The two moons posterior at point \(x = (0, 0)\) should resemble two crescent shapes. Below, we plot the corresponding posterior samples and posterior density. These results suggest that our spline flow setup can approximate the expected analytical posterior fairly well.

# Prepare figure
f, axarr = plt.subplots(1, 2, figsize=(10, 4))

# Obtain amortized samples
obs_data = np.zeros((1, 2)).astype(np.float32)
samples_at_origin = amortizer.sample({"direct_conditions": obs_data}, n_samples=5000)

# Plot samples
axarr[0].scatter(samples_at_origin[:, 0], samples_at_origin[:, 1], color="maroon", alpha=0.75, s=0.5)
axarr[0].set_title(r"Posterior samples at $x=(0, 0)$")
axarr[0].set_xlim([-0.5, 0.5])
axarr[0].set_ylim([-0.5, 0.5])

# Compute log density on relevant posterior range
side = np.linspace(-0.5, 0.5, 100)
x, y = np.meshgrid(side, side)
obs_data_rep = np.zeros((10000, 2)).astype(np.float32)
params = np.c_[x.flatten(), y.flatten()]
lpdf = amortizer.log_posterior({"parameters": params, "direct_conditions": obs_data_rep})

# Plot the density map using nearest-neighbor interpolation
axarr[1].pcolormesh(x, y, np.exp(lpdf).reshape(100, 100), cmap=cm.hot)
axarr[1].set_title(r"Posterior density at $x=(0, 0)$")

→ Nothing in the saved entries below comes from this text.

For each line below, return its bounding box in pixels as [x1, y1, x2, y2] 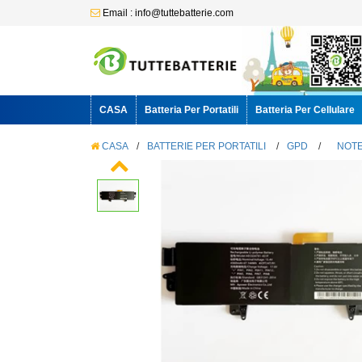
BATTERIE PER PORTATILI [147, 141, 266, 152]
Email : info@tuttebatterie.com [100, 7, 234, 19]
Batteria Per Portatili [145, 104, 238, 116]
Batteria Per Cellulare [255, 104, 355, 116]
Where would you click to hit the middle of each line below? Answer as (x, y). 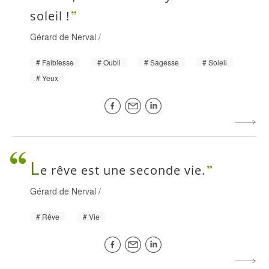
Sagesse (165, 62)
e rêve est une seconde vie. (123, 170)
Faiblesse (58, 62)
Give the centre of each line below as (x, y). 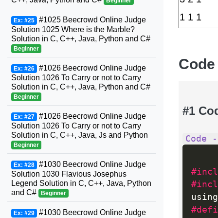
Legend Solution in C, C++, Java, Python (81, 183)
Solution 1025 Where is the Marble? (73, 29)
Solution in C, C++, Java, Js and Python (80, 135)
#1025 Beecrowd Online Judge (91, 20)
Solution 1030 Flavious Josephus (69, 174)
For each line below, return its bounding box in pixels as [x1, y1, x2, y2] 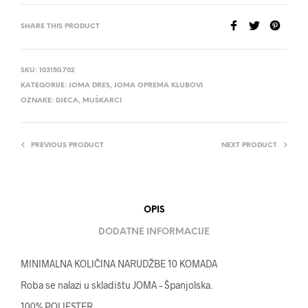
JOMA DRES [69, 82, 110, 90]
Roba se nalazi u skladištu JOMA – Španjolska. [21, 279, 212, 291]
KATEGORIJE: [21, 82, 69, 90]
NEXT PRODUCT [221, 142, 277, 150]
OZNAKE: [21, 97, 56, 105]
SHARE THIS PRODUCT [21, 23, 100, 31]
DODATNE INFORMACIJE [98, 227, 210, 236]
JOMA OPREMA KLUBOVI [114, 82, 203, 90]
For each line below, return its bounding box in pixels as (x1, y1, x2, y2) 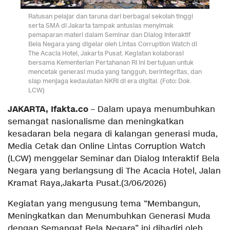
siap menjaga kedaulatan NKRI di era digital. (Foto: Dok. (28, 76, 191, 85)
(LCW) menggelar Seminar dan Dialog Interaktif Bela (8, 153, 220, 164)
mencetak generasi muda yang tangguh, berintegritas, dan (28, 67, 202, 76)
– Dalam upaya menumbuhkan (88, 104, 215, 115)
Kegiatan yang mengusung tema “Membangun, (8, 198, 200, 209)
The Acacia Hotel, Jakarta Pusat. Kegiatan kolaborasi (28, 48, 184, 57)
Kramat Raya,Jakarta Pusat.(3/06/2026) (8, 178, 166, 189)
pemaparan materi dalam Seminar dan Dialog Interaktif (28, 30, 190, 39)
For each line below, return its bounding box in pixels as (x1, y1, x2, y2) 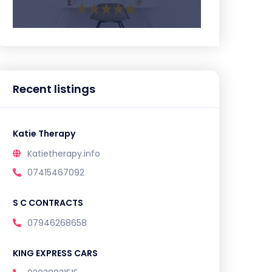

2.5. Further Experimentation #

Feel free to explore the following settings:

  1. Change the coupling_design argument of the InvertibleNetwork to either affine or interleaved. What do you observe?

  2. Try out mc_dropout=True in the coupling_settings of the InvertibleNetwork. What happens to the spread of the posterior samples?

  3. Can you make the network overfit by removing all regularization?

  4. What posteriors do different “observed” points \(x\) yield?